The current code will return an empty schema prefix for a
search_path
of public,bar,foo. What if there is also public.dostuff()
or bar.dostuff()?
CREATE OR REPLACE could really screw up in that case...
Some logic black holes... preliminarily public only.
Public only would work fine unless the user had an object in pg_catalog
(not advisable, but when did that stop some ppl)...
I also don't like the notion of treating public as some kind of
special schema. From PostgreSQL's pov, its only special in
that it's
there by default in template1 and the search_path.

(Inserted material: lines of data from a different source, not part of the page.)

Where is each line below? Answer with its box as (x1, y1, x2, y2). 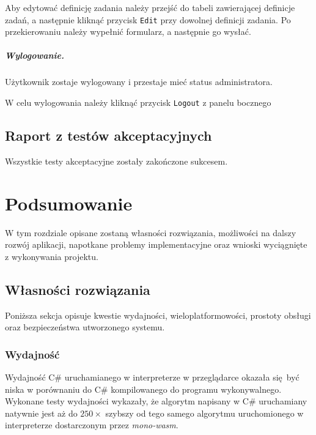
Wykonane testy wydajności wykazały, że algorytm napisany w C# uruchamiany (5, 395, 307, 407)
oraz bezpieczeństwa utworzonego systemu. (5, 321, 165, 333)
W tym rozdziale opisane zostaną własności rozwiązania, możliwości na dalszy (5, 226, 296, 239)
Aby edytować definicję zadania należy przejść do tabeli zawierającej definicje (5, 1, 295, 13)
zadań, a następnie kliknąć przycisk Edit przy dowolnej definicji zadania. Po (5, 13, 291, 26)
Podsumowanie (5, 190, 133, 215)
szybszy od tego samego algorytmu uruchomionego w (105, 406, 304, 419)
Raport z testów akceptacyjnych (5, 126, 212, 145)
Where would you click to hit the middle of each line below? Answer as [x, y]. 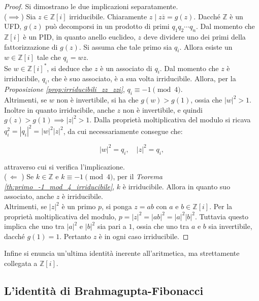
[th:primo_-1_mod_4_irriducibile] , [59, 186]
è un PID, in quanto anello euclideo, [79, 36]
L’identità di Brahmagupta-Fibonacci [104, 290]
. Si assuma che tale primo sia [125, 46]
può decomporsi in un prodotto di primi [107, 26]
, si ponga [117, 206]
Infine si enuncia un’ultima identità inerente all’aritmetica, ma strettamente [122, 253]
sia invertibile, [230, 226]
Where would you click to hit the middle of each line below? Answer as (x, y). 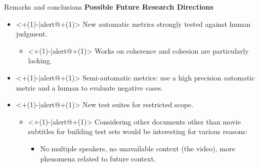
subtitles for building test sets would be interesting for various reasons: (138, 131)
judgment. (32, 34)
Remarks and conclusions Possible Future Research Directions (109, 7)
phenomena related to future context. (98, 158)
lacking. (40, 60)
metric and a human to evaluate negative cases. (90, 87)
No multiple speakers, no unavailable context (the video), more (138, 148)
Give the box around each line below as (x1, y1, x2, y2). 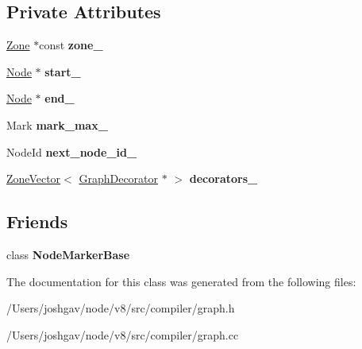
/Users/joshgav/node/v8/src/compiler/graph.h (6, 300, 235, 316)
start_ (44, 63, 81, 79)
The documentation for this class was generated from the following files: (6, 273, 356, 289)
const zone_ (39, 37, 103, 53)
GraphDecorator (79, 170, 159, 187)
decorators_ (189, 170, 258, 187)
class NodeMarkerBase (6, 246, 130, 262)
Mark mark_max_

Other than that
it's just another schema and should be treated as such.
A grep showed that only FK has handles public special, all
other places go through pgDatabase::GetSchemaPrefix.
Yeah - I thought you were implying treating public/pg_catalog
differently when you said "It's obviously a mistake to suppress the
schema when creating/modifying objects (unless public or pg_catalog)"
The correct overall behaviour seems
- find the first schema in search_path that exists.
- If this is the schema in question, suppress it.
OK. Still might result in broken reverse engineered SQL when used in a
different session with a different search path of course.
- (ignore all following schema names, this was the main problem)
Yup.
- If schema = pg_catalog, suppress it.
Why? Any reverse engineered SQL will then incorrectly force objects into
the first existing schema in the search_path, not pg_catalog.